Stanotte dalla finestra dell’albergo vedo volare i gabbiani.
Non riesco a parlare di te se non per frasi smozzicate, perdonami.
Illuminati da sotto dai palazzi accesi, dalle vetrine e dalle strade di Roma, sembrano sottili come fogli di carta, luminescenti sul nero del cielo. Volano senza sbattere le ali, sostenuti dall’aria calda che sale dalla città sottostante.
Oggi è stata una delle giornate dell’AES, finalmente in Italia.
Ad Amsterdam andammo Lino ed io. Finite le riunioni e i papers, ci prendemmo un giorno per noi, ci sentivamo eccitati e un po’ colpevoli come se avessimo bigiato la scuola.
Mi disse che Amsterdam si poteva girare a piedi e mi portò a Wunder Park. Lì da ragazzo era stato un hippy. Dormiva nel parco: il clima mite fa crescere i fiori e accarezza le ore del sonno quando il tuo mantra è pace amore e musica.
Mi indicò una stradina al di là della recinzione: “Vedi – disse – lì è dove la polizia mi portò via la macchina per divieto di sosta, dovetti andare a prenderla in deposito”.
Mi guidò fino ad un varco dalla parte opposta. Ritrovava la via della gioventù quasi senza esitazioni.
Al porto vecchio c’erano i gabbiani, volavano bassi, ci sembrava di poterli afferrare. Bestie gigantesche, pesanti. Trovavano lift sulle pareti del molo, sopra ai frangiflutti; ogni minimo ostacolo che obbligasse il vento a deviare verso l’alto sosteneva il loro volo.
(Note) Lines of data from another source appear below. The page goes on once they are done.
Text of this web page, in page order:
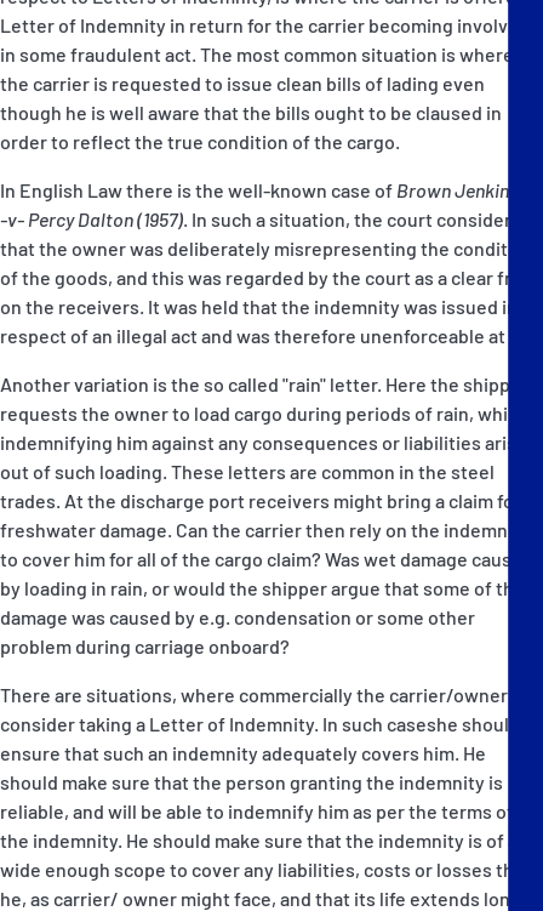
Letter of Indemnity in return for the carrier becoming involved
in some fraudulent act. The most common situation is where
the carrier is requested to issue clean bills of lading even
though he is well aware that the bills ought to be claused in
order to reflect the true condition of the cargo.
In English Law there is the well-known case of Brown Jenkinson
-v- Percy Dalton (1957) . In such a situation, the court considered
that the owner was deliberately misrepresenting the condition
of the goods, and this was regarded by the court as a clear fraud
on the receivers. It was held that the indemnity was issued in
respect of an illegal act and was therefore unenforceable at law.
Another variation is the so called "rain" letter. Here the shipper
requests the owner to load cargo during periods of rain, while
indemnifying him against any consequences or liabilities arising
out of such loading. These letters are common in the steel
trades. At the discharge port receivers might bring a claim for
freshwater damage. Can the carrier then rely on the indemnity
to cover him for all of the cargo claim? Was wet damage caused
by loading in rain, or would the shipper argue that some of the
damage was caused by e.g. condensation or some other
problem during carriage onboard?
There are situations, where commercially the carrier/owner will
consider taking a Letter of Indemnity. In such caseshe should
ensure that such an indemnity adequately covers him. He
should make sure that the person granting the indemnity is
reliable, and will be able to indemnify him as per the terms of
the indemnity. He should make sure that the indemnity is of a
wide enough scope to cover any liabilities, costs or losses that
he, as carrier/ owner might face, and that its life extends long

C’erano barche da pesca antiche, diverse dai nostri trabaccoli ma alcune ugualmente avevano gli occhi.
Al museo le spighe di Van Gogh di giorno e di notte ci tolsero il fiato, con quelle lune straordinarie e i blu scuri striati che facevano da sfondo alle onde del grano, gialle di luce estiva.
Parlavamo poco, attoniti, stregati da quella bellezza scatenata da un sol uomo sulla tela.
Che emozioni si possono creare con mezzi poveri come quelli del pittore.
Al museo dei diamanti osservammo un artigiano lavorare. Le mani si muovevano lente attorno alle vecchie macchine, vestigia di un passato immutato. Finita la giornata, gli intagliatori se ne andarono ma gli attrezzi conservarono la magia. Sprigionavano il profumo del lavoro, lo stesso che aleggiava nella bottega di mio nonno falegname, insieme all’odore di colla e del legno. Ci piaceva, il lavoro fatto con le mani e con le macchine.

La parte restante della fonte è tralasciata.